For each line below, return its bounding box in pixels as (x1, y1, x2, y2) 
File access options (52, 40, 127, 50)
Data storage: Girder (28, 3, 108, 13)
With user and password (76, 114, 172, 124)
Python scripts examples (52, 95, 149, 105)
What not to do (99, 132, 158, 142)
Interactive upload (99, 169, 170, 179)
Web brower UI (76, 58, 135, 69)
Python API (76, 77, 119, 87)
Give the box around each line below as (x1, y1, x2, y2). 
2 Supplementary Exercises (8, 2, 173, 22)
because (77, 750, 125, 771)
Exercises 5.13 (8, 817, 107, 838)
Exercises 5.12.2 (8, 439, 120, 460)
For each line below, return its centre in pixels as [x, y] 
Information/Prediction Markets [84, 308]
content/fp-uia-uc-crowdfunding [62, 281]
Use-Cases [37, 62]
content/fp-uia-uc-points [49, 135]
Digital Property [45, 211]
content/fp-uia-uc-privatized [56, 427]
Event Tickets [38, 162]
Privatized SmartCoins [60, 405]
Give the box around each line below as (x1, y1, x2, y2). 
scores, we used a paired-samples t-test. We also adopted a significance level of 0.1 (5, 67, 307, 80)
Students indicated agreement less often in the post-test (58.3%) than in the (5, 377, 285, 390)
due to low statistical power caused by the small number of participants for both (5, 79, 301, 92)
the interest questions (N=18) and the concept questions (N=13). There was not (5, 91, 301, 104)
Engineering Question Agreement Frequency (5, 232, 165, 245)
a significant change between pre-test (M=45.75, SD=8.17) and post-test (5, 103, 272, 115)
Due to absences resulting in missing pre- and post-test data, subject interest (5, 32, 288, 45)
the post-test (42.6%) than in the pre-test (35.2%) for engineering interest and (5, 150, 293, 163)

● ● ●

* **WHAT THE TASK ASKS**
Going through the material above, work out how many lines contain the string "content" and give only that figure.

* **FINISHED TASK**
3